Member of the Colorado House of Representatives from the 64th district
- In office January 2013 – January 11, 2017
- Preceded by: Wesley McKinley
- Succeeded by: Kimmi Lewis

Personal details
- Born: Timothy Robert Dore April 28, 1973 (age 53) Denver, Colorado, U.S.
- Party: Republican
- Spouse: Kelly
- Education: Menlo College Sturm College of Law (JD)

= Tim Dore =

American politician

Timothy Robert Dore (born April 28, 1973) is an American lawyer, politician, and a member of the Republican Party who served two terms in the Colorado House of Representatives from Colorado's 64th house District.

==Early life and education==
He was born in Denver, attended Denver Public Schools until High School when he attended Bishop Machebeuf Catholic High School graduating in 1991. He later graduated from Menlo College in California in 1995 with degrees in Social Political Philosophy and History. He graduated from the University of Denver Sturm College of Law with a Juris Doctor in 2000.

==Legal career & politics==
Immediately following law school, he worked for several years as a legal and political consultant for numerous political campaigns and related groups around the United States. During this time, he also served a year as a law clerk in Colorado at a Federal District Court.
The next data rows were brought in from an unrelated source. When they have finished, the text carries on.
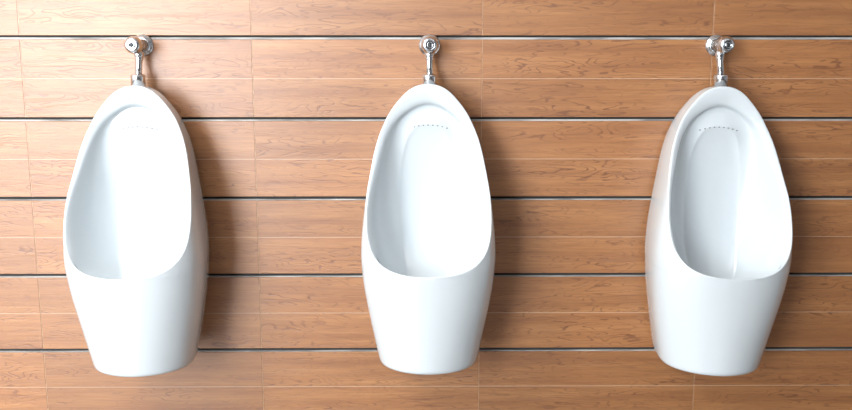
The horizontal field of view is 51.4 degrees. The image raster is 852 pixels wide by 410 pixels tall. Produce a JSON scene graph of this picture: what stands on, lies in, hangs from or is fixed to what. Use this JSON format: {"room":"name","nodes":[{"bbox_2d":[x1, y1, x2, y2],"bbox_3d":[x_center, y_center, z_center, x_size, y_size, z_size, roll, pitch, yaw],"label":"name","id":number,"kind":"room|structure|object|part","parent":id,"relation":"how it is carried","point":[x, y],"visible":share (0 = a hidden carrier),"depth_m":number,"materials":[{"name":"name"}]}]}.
{"room":"public restroom","nodes":[
{"label":"public restroom","id":0,"kind":"room"},
{"bbox_2d":[0,0,851,409],"bbox_3d":[-0.117,-0.797,2.307,7.000,3.203,0.120,0,10,0],"label":"wall","id":1,"kind":"structure","parent":0,"point":[284,106],"depth_m":2.37,"materials":[{"name":"brown wood"}]},
{"bbox_2d":[63,85,208,376],"bbox_3d":[-0.731,0.059,2.239,0.338,0.712,0.300,0,10,0],"label":"urinal","id":2,"kind":"object","parent":1,"relation":"attached to","point":[136,237],"visible":1,"depth_m":2.23,"materials":[{"name":"white ceramic"}]},
{"bbox_2d":[124,34,153,85],"bbox_3d":[-0.738,-0.370,2.267,0.057,0.134,0.096,0,10,0],"label":"valve","id":3,"kind":"object","parent":2,"relation":"on","point":[141,45],"visible":1,"depth_m":2.26,"materials":[{"name":"silver metal"}]},
{"bbox_3d":[-0.738,-0.404,2.234,0.044,0.044,0.040,0,10,0],"label":"knob","id":4,"kind":"part","parent":3,"relation":"part of","materials":[{"name":"silver metal"}]},
{"bbox_2d":[361,84,495,374],"bbox_3d":[0.006,0.054,2.243,0.338,0.712,0.300,0,10,0],"label":"urinal","id":5,"kind":"object","parent":1,"relation":"attached to","point":[428,247],"visible":1,"depth_m":2.23,"materials":[{"name":"white ceramic"}]},
{"bbox_2d":[419,34,439,84],"bbox_3d":[0.009,-0.371,2.272,0.057,0.134,0.096,0,10,0],"label":"valve","id":6,"kind":"object","parent":5,"relation":"on","point":[429,44],"visible":1,"depth_m":2.26,"materials":[{"name":"silver metal"}]},
{"bbox_3d":[0.010,-0.405,2.240,0.044,0.044,0.040,0,10,0],"label":"knob","id":7,"kind":"part","parent":6,"relation":"part of","materials":[{"name":"silver metal"}]},
{"bbox_2d":[645,86,792,375],"bbox_3d":[0.743,0.060,2.250,0.352,0.720,0.300,1,10,-3],"label":"urinal","id":8,"kind":"object","parent":1,"relation":"attached to","point":[719,234],"visible":1,"depth_m":2.24,"materials":[{"name":"white ceramic"}]},
{"bbox_2d":[705,34,734,86],"bbox_3d":[0.760,-0.372,2.278,0.057,0.134,0.096,0,10,0],"label":"valve","id":9,"kind":"object","parent":8,"relation":"on","point":[716,45],"visible":0.96,"depth_m":2.27,"materials":[{"name":"silver metal"}]},
{"bbox_3d":[0.760,-0.406,2.245,0.044,0.044,0.040,0,10,0],"label":"knob","id":10,"kind":"part","parent":9,"relation":"part of","materials":[{"name":"silver metal"}]}
]}
In 2003, he became the executive director for the Colorado Catholic Conference leading the Church’s public policy in Colorado and regionally. He also served on the Communications and Advisory Committee for the United States Conference of Catholic Bishops.
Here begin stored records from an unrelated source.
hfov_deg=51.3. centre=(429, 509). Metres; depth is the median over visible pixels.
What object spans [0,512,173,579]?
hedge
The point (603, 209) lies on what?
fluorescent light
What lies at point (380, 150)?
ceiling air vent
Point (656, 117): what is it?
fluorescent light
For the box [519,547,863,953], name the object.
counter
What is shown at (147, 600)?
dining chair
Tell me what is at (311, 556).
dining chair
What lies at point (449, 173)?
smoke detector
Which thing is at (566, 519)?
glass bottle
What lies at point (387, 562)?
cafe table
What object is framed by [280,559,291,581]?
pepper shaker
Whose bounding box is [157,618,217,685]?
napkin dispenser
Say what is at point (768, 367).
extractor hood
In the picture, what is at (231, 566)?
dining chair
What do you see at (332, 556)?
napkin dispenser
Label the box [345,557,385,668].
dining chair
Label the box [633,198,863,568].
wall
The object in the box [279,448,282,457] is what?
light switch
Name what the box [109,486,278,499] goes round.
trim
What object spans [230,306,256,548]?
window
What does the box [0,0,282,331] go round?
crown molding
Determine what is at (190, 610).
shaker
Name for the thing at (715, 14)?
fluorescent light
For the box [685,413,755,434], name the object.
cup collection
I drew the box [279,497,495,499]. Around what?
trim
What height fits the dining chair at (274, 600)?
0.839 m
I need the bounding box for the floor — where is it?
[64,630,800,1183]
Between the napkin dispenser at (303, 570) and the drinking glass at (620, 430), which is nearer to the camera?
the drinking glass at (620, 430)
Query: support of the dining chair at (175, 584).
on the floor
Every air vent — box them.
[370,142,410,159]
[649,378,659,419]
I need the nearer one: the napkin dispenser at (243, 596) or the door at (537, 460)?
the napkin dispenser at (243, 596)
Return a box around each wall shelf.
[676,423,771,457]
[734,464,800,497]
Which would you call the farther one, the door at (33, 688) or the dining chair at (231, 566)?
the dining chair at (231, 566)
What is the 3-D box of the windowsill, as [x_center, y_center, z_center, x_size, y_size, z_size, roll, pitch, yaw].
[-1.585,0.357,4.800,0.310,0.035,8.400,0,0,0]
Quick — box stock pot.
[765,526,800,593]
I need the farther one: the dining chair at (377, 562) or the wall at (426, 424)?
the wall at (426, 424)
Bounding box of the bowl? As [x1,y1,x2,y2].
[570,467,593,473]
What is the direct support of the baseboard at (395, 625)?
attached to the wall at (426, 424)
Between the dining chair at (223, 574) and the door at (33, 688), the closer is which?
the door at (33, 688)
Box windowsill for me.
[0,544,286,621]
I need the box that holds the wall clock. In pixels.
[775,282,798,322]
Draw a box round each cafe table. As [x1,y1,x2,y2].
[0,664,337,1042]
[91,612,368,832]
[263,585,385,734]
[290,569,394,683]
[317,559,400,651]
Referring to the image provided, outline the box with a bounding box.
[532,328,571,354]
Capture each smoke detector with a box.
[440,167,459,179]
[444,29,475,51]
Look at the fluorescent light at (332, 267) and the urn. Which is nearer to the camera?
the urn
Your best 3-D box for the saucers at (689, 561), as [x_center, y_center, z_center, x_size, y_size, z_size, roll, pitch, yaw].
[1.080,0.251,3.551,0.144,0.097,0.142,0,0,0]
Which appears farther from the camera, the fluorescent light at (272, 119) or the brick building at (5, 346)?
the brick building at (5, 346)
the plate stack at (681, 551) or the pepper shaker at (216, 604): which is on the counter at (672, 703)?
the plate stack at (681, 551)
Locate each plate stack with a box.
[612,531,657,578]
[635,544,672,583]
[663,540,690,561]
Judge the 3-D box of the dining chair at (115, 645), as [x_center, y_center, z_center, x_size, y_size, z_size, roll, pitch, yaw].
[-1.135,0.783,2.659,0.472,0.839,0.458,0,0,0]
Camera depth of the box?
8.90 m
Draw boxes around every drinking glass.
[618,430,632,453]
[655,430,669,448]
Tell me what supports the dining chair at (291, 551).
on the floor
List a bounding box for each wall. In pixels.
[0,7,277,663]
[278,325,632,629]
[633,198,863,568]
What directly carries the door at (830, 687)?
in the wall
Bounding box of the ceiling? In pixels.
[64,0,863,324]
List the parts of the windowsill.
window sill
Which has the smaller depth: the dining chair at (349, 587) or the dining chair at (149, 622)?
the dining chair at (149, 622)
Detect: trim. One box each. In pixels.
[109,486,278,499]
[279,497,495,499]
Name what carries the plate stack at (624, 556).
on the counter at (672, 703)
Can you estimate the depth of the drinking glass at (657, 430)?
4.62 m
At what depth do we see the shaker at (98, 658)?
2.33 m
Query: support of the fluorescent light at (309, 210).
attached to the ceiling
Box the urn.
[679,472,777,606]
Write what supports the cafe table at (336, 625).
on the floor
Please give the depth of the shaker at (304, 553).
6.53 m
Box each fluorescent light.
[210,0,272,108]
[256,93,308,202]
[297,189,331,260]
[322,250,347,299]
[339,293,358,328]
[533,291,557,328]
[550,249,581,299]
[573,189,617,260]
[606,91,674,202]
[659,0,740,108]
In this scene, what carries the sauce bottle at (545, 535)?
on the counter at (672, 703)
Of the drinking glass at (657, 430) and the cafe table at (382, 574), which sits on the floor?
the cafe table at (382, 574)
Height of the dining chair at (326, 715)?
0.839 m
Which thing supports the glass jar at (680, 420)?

In 2008, he became the Senior Vice President of Government Relations for the Mountain West Credit Union Association, heading local, state and federal legislative and political efforts for Arizona, Colorado and Wyoming.

Since 2010 he has practiced law in the Denver Area of Colorado.

In the 2012 election, he defeated the only other candidate, the Libertarian Party candidate Nick Schneider, by 24,405 votes to 7,770. He also won the general election in 2014. However, in the 2016 election, he was defeated in the primary by fellow Republican candidate Kimmi Lewis, who went on to win the general election.

He served in the Colorado House of Representatives representing the 64th District from 2013 to 2017.

==Later career==
Since 2011 he has served as General Counsel of the Mountain West Credit Union Association.

Since February 2019 he has served as General Counsel of Amari.ai Inc.

==Personal life==
Tim and his wife Kelly have four children and they reside in Elizabeth, Colorado.